Hydraulic Lift Techniques
The hydraulic lift is used for heavy patients. Familiarize yourself thoroughly with lift operations before using this type of lift. Patients need to be seated on a lift sling before using this type of lift. Sending a patient back to the ward to return sitting on a sling is better than risking injury to the patient, the transferer, or both by attempting transfer without using a sling. Communication is critical to lift success.
Bed-to-Wheelchair Transfer
1. Lower the bed to wheelchair level, and elevate the head of the bed.
2. Position the wheelchair parallel to the bed with wheels locked and footrests out of the way.
3. With the patient in the supine position, place one arm under the patient's shoulders, one under the knees, and in a single, smooth motion, raise and turn the patient to a sitting position with his or her feet dangling over the side.
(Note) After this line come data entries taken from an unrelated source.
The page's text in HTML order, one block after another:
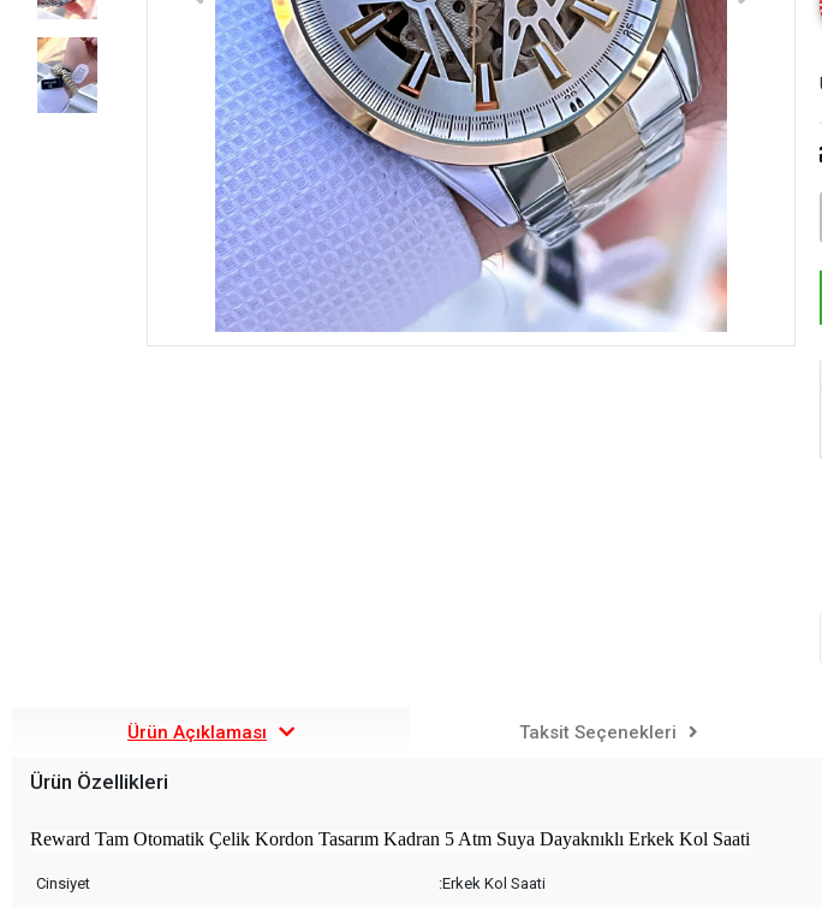
Ürün Açıklaması Taksit Seçenekleri
Ürün Özellikleri
Reward Tam Otomatik Çelik Kordon Tasarım Kadran 5 Atm Suya Dayaknıklı Erkek Kol Saati
Cinsiyet
:Erkek Kol Saati
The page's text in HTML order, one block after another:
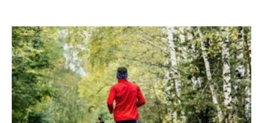
21
propositions
pour
une
politique
publique
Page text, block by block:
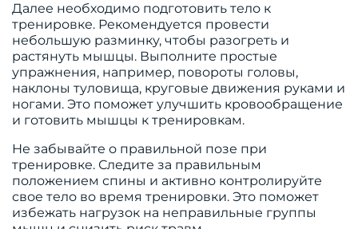
Далее необходимо подготовить тело к
тренировке. Рекомендуется провести
небольшую разминку, чтобы разогреть и
растянуть мышцы. Выполните простые
упражнения, например, повороты головы,
наклоны туловища, круговые движения руками и
ногами. Это поможет улучшить кровообращение
и готовить мышцы к тренировкам.
Не забывайте о правильной позе при
тренировке. Следите за правильным
положением спины и активно контролируйте
свое тело во время тренировки. Это поможет
избежать нагрузок на неправильные группы
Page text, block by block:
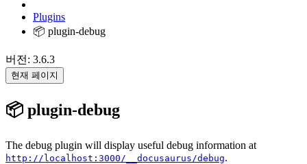
Plugins
📦 plugin-debug
버전: 3.6.3
현재 페이지
📦 plugin-debug
The debug plugin will display useful debug information at
http://localhost:3000/__docusaurus/debug.
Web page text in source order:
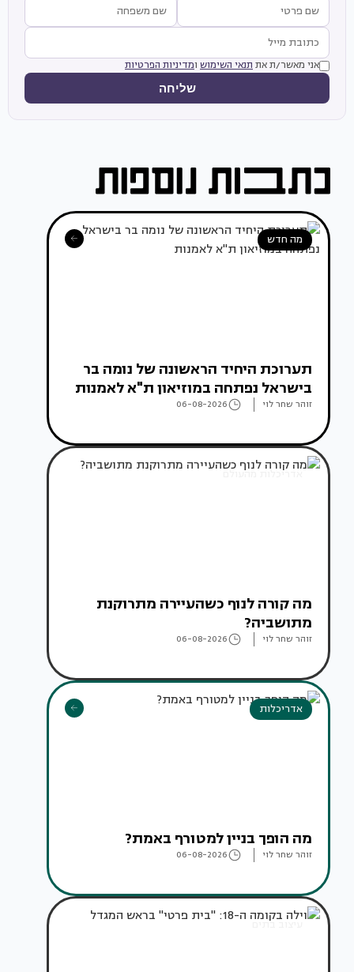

Patients with back pain may find it easier to sit up from a lateral recumbent position.
4. Take a moment to assist the patient with slippers and a robe, and allow time for the patient to regain a sense of balance, as this may help to alleviate orthostatic hypotension. At this point, competent patients are able to stand and move to the wheelchair with little assistance, although a steadying hand at the patient's elbow is a good practice.
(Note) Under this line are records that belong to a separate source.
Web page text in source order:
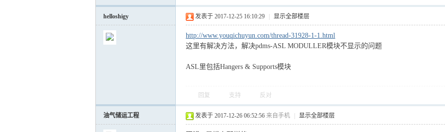
运
网
helloshigy 发表于 2017-12-25 16:10:29 显示全部楼层
http://www.youqichuyun.com/thread-31928-1-1.html
这里有解决方法，解决pdms-ASL MODULLER模块不显示的问题
ASL里包括Hangers & Supports模块
回复 支持 反对
油气储运工程 发表于 2017-12-26 06:52:56 来自手机 显示全部楼层
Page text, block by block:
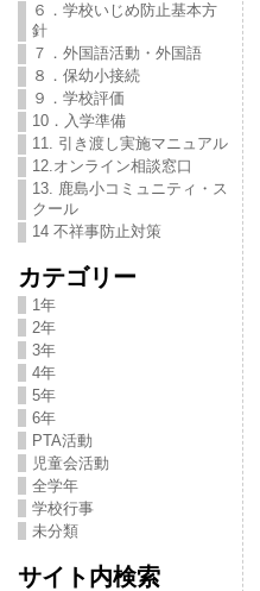
６．学校いじめ防止基本方
針
７．外国語活動・外国語
８．保幼小接続
９．学校評価
10．入学準備
11. 引き渡し実施マニュアル
12.オンライン相談窓口
13. 鹿島小コミュニティ・ス
クール
14 不祥事防止対策
カテゴリー
1年
2年
3年
4年
5年
6年
PTA活動
児童会活動
全学年
学校行事
未分類
サイト内検索
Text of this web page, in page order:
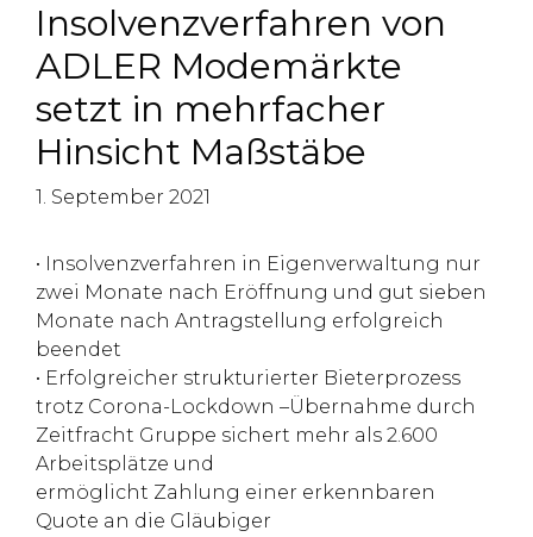
Insolvenzverfahren von
ADLER Modemärkte
setzt in mehrfacher
Hinsicht Maßstäbe
1. September 2021
• Insolvenzverfahren in Eigenverwaltung nur
zwei Monate nach Eröffnung und gut sieben
Monate nach Antragstellung erfolgreich
beendet
• Erfolgreicher strukturierter Bieterprozess
trotz Corona-Lockdown –Übernahme durch
Zeitfracht Gruppe sichert mehr als 2.600
Arbeitsplätze und
ermöglicht Zahlung einer erkennbaren
Quote an die Gläubiger
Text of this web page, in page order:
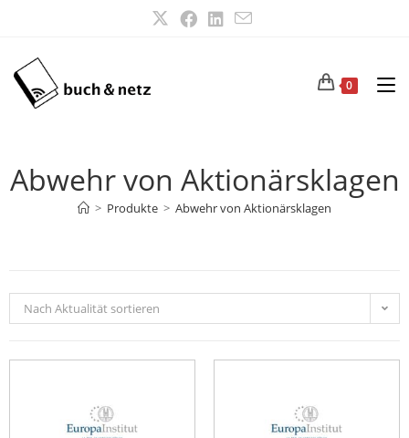
0
Abwehr von Aktionärsklagen
> Produkte > Abwehr von Aktionärsklagen
Nach Aktualität sortieren

5. A gait belt, or transfer belt, should be used with weak, unsteady patients, which provides a secure hold. Grasp the gait belt or reach around the patient and place your hands firmly over the scapulae; the patient's hands may rest on your shoulders. On your signal, lift upward to help the patient stand. Use a broad base of support and keep your back straight. Now instruct and assist the patient to pivot a quarter turn so that the edge of the wheelchair is touching the back of the patient's knees, then ease the patient into a sitting position in the chair. Position the footrests and leg rests, and cover the patient's lap and legs with a sheet or bath blanket to provide warmth and comfort and to protect the patient's modesty.
6. Falls most commonly occur when the patient sits in the wheelchair. The patient may miss the edge of the seat or tip the chair by sitting too near the edge. To avoid such an accident, be sure to lock the wheels of the chair and assist the patient until seated securely.
Wheelchair-to-X-Ray Table Transfers
1. Place the wheelchair parallel to the table, lock the brakes and move footrests out of the way.
2. Adjust the height of the table lower to the chair height.
3. Help the patient to stand and pivot with the patient's back to the table.
4. Then ease the patient into a sitting position on the edge of the table.
5. If the table is a stationary table, place a step stool with a tall handle nearby.
6. Have the patient place one hand on the stool handle, put the other arm on your shoulder and step up onto the stool, pivoting with the back to the table.
7. Now ease the patient to a sitting position.
8. After the patient is seated on the table, raise the table if its height is adjustable.
9. Place one arm around the patient's shoulders and one under the knees. With a single, smooth motion, place the patient's legs on the table while lowering the head and shoulders into the supine position. Patients with back pain may want to lie on one side before moving into the supine position.
Patient Positioning Considerations
Talk with the patient and explain what you are going to do. Let the patient assist as much as possible. Check with patient before any move is attempted. Provide positioning sponges to help the patient maintain correct positioning. Work as a transfer team!
Cart Transfers
Make sure cart wheels are locked and immovable. Allow patient to assist with move based on the patient's ability and condition. Cart transfers usually require three people. Use transfer aids. For the actual lateral transfer, both transfer surfaces must be side to side, as close as possible and at the same height.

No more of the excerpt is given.